Photo/Illutration Travelers wearing face masks board a Shinkansen train at Tokyo Station on July 23, the start of a four-day weekend. (Yosuke Fukudome)

Tokyo Governor Yuriko Koike’s call to local residents to refrain from nonessential outings over the four-day weekend from July 23 did not exactly fall on deaf ears, but not enough people heeded her advice.

Koike's plea came as Tokyo continues to grapple with a surge in new coronavirus infections.

Fewer Tokyo residents took trips to distant domestic locations such as Okinawa Prefecture and the main northern island of Hokkaido, but visits to areas closer to the capital increased significantly.

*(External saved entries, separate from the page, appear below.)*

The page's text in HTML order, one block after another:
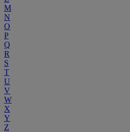
M
N
O
P
Q
R
S
T
U
V
W
X
Y
Z
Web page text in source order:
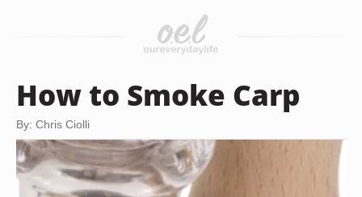
How to Smoke Carp
By: Chris Ciolli
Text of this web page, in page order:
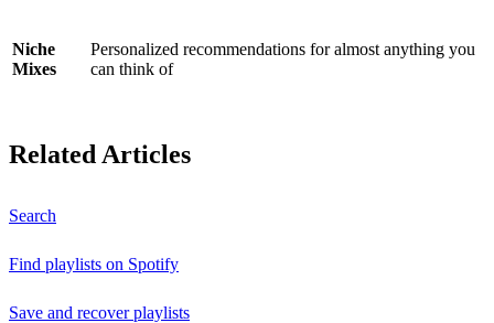
Niche
Mixes
Personalized recommendations for almost anything you
can think of
Related Articles
Search
Find playlists on Spotify
Save and recover playlists

Although the central government’s much-ballyhooed “Go To Travel” subsidy program that began on July 22 did not cover Tokyo residents, that apparently did not stop people from visiting areas such as the coastal resort town of Atami in Shizuoka Prefecture and Nasu in Tochigi Prefecture.

The Asahi Shimbun analyzed data provided by Agoop Corp., a Tokyo-based subsidiary of Softbank Group that tracks people’s movements based on GPS data on their mobile phones.

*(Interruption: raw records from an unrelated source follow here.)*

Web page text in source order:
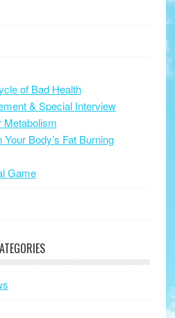
of Bad Health
& Special Interview
Metabolism
Body’s Fat Burning
Game

The data showed where those who visited various tourist destinations came from. A comparison was made of the average for the four-day weekend with that of three weekends prior to mid-July.

The Enoshima beach area in Kanagawa Prefecture close to Tokyo and the Atami hot spring resort in Shizuoka experienced a more than 1.5-fold increase in visitors from other prefectures, and a more than two-fold increase in the number of those from Tokyo.

The upmarket mountain resort town of Karuizawa in eastern Nagano Prefecture  and Nasu in Tochigi Prefecture also had double the normal number of visitors from other prefectures. The figure was even higher when visitors from Tokyo were tallied.

However, there was only about a 20-percent increase in visitors from Tokyo to New Chitose Airport station in Hokkaido and Naha Airport station in Okinawa.